● Exercise objective: Lines in the records below that contain the word "Dinner" must each be copied.

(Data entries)
'''
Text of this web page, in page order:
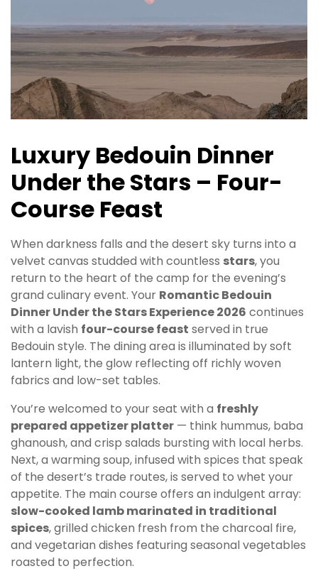
Luxury Bedouin Dinner
Under the Stars – Four-
Course Feast
When darkness falls and the desert sky turns into a
velvet canvas studded with countless stars, you
return to the heart of the camp for the evening’s
grand culinary event. Your Romantic Bedouin
Dinner Under the Stars Experience 2026 continues
with a lavish four-course feast served in true
Bedouin style. The dining area is illuminated by soft
lantern light, the glow reflecting off richly woven
fabrics and low-set tables.
You’re welcomed to your seat with a freshly
prepared appetizer platter — think hummus, baba
ghanoush, and crisp salads bursting with local herbs.
Next, a warming soup, infused with spices that speak
of the desert’s trade routes, is served to whet your
appetite. The main course offers an indulgent array:
slow-cooked lamb marinated in traditional
spices, grilled chicken fresh from the charcoal fire,
and vegetarian dishes featuring seasonal vegetables
roasted to perfection.
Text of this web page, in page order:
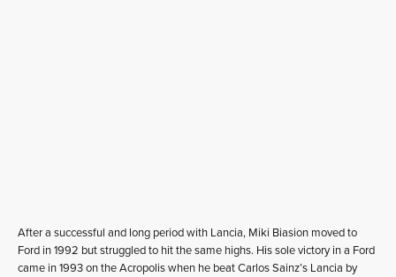
After a successful and long period with Lancia, Miki Biasion moved to
Ford in 1992 but struggled to hit the same highs. His sole victory in a Ford
came in 1993 on the Acropolis when he beat Carlos Sainz’s Lancia by
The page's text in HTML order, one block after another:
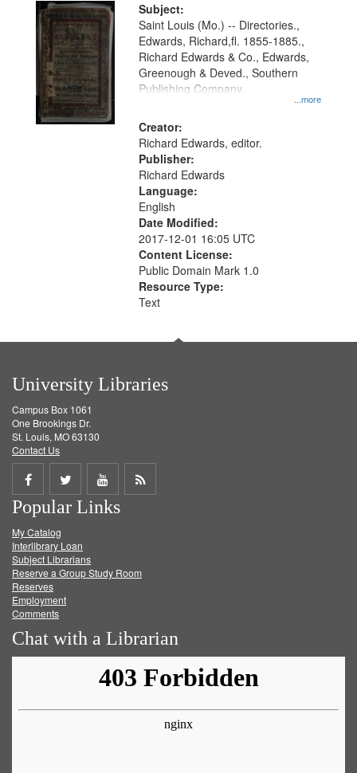
Subject:
...more
Saint Louis (Mo.) -- Directories.,
Edwards, Richard,fl. 1855-1885.,
Richard Edwards & Co., Edwards,
Greenough & Deved., Southern
Publishing Company.
Creator:
Richard Edwards, editor.
Publisher:
Richard Edwards
Language:
English
Date Modified:
2017-12-01 16:05 UTC
Content License:
Public Domain Mark 1.0
Resource Type:
Text
University Libraries
Campus Box 1061
One Brookings Dr.
St. Louis, MO 63130
Contact Us
Share
on
Facebook
Share
on
Twitter
Share
on
Get
Popular Links
My Catalog
Interlibrary Loan
Subject Librarians
Reserve a Group Study Room
Reserves
Employment
Comments
Chat with a Librarian
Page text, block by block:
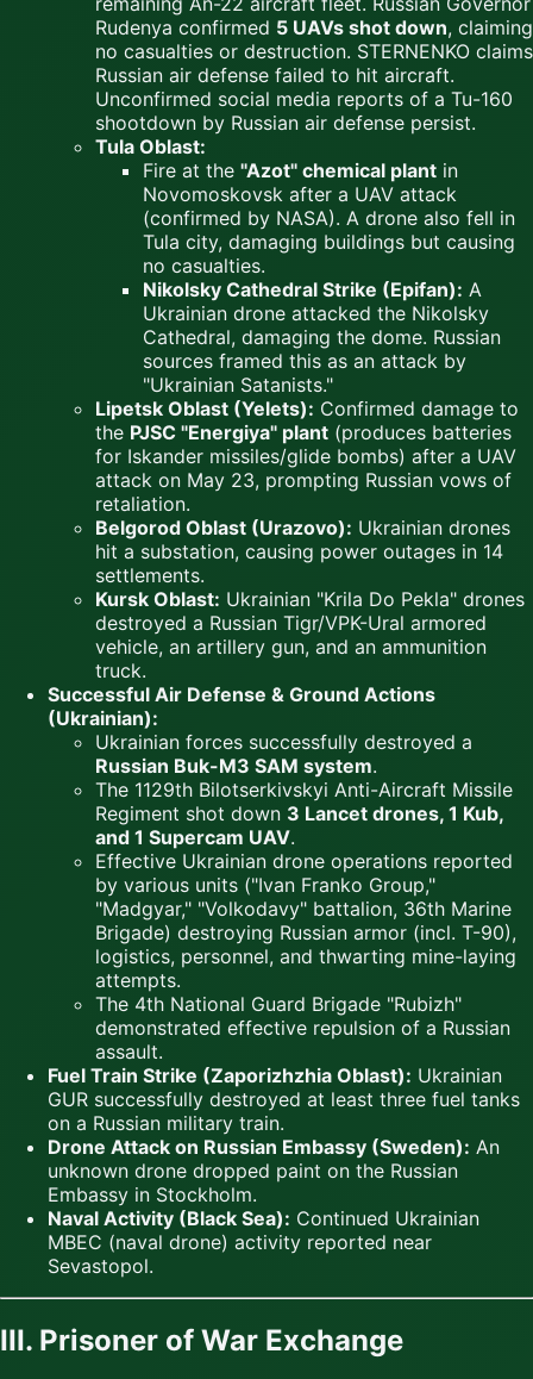
Rudenya confirmed 5 UAVs shot down, claiming
no casualties or destruction. STERNENKO claims
Russian air defense failed to hit aircraft.
Unconfirmed social media reports of a Tu-160
shootdown by Russian air defense persist.
Tula Oblast:
Fire at the "Azot" chemical plant in
Novomoskovsk after a UAV attack
(confirmed by NASA). A drone also fell in
Tula city, damaging buildings but causing
no casualties.
Nikolsky Cathedral Strike (Epifan): A
Ukrainian drone attacked the Nikolsky
Cathedral, damaging the dome. Russian
sources framed this as an attack by
"Ukrainian Satanists."
Lipetsk Oblast (Yelets): Confirmed damage to
the PJSC "Energiya" plant (produces batteries
for Iskander missiles/glide bombs) after a UAV
attack on May 23, prompting Russian vows of
retaliation.
Belgorod Oblast (Urazovo): Ukrainian drones
hit a substation, causing power outages in 14
settlements.
Kursk Oblast: Ukrainian "Krila Do Pekla" drones
destroyed a Russian Tigr/VPK-Ural armored
vehicle, an artillery gun, and an ammunition
truck.
Successful Air Defense & Ground Actions
(Ukrainian):
Ukrainian forces successfully destroyed a
Russian Buk-M3 SAM system.
The 1129th Bilotserkivskyi Anti-Aircraft Missile
Regiment shot down 3 Lancet drones, 1 Kub,
and 1 Supercam UAV.
Effective Ukrainian drone operations reported
by various units ("Ivan Franko Group,"
"Madgyar," "Volkodavy" battalion, 36th Marine
Brigade) destroying Russian armor (incl. T-90),
logistics, personnel, and thwarting mine-laying
attempts.
The 4th National Guard Brigade "Rubizh"
demonstrated effective repulsion of a Russian
assault.
Fuel Train Strike (Zaporizhzhia Oblast): Ukrainian
GUR successfully destroyed at least three fuel tanks
on a Russian military train.
Drone Attack on Russian Embassy (Sweden): An
unknown drone dropped paint on the Russian
Embassy in Stockholm.
Naval Activity (Black Sea): Continued Ukrainian
MBEC (naval drone) activity reported near
Sevastopol.
III. Prisoner of War Exchange
'''
● Exercise response:
Luxury Bedouin Dinner
Dinner Under the Stars Experience 2026 continues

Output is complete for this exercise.